DATA SUPPLIED:

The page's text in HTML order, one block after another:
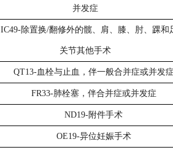
并发症
IC49-除置换/翻修外的髋、肩、膝、肘、踝和
关节其他手术
QT13-血栓与止血，伴一般合并症或并发
FR33-肺栓塞，伴合并症或并发症
ND19-附件手术
OE19-异位妊娠手术
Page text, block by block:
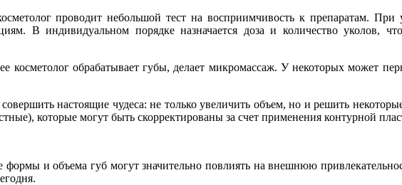
проводит небольшой тест на восприимчивость к препаратам.
В индивидуальном порядке назначается доза и количество уколов,
косметолог обрабатывает губы, делает микромассаж. У некоторых может
настоящие чудеса: не только увеличить объем, но и решить
которые могут быть скорректированы за счет применения контурной
формы и объема губ могут значительно повлиять на внешнюю
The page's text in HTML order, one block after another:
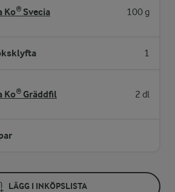
Ko® Svecia 100 g
1
Ko® Gräddfil 2 dl
LÄGG I INKÖPSLISTA
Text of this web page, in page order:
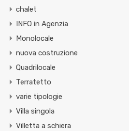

WHAT THIS TASK INVOLVES: Could you reproduce all of the data above exactly and skip any image?

WRITTEN RESPONSE:
The page's text in HTML order, one block after another:
并发症
IC49-除置换/翻修外的髋、肩、膝、肘、踝和
关节其他手术
QT13-血栓与止血，伴一般合并症或并发
FR33-肺栓塞，伴合并症或并发症
ND19-附件手术
OE19-异位妊娠手术
Page text, block by block:
проводит небольшой тест на восприимчивость к препаратам.
В индивидуальном порядке назначается доза и количество уколов,
косметолог обрабатывает губы, делает микромассаж. У некоторых может
настоящие чудеса: не только увеличить объем, но и решить
которые могут быть скорректированы за счет применения контурной
формы и объема губ могут значительно повлиять на внешнюю
The page's text in HTML order, one block after another:
Ko® Svecia 100 g
1
Ko® Gräddfil 2 dl
LÄGG I INKÖPSLISTA
Text of this web page, in page order:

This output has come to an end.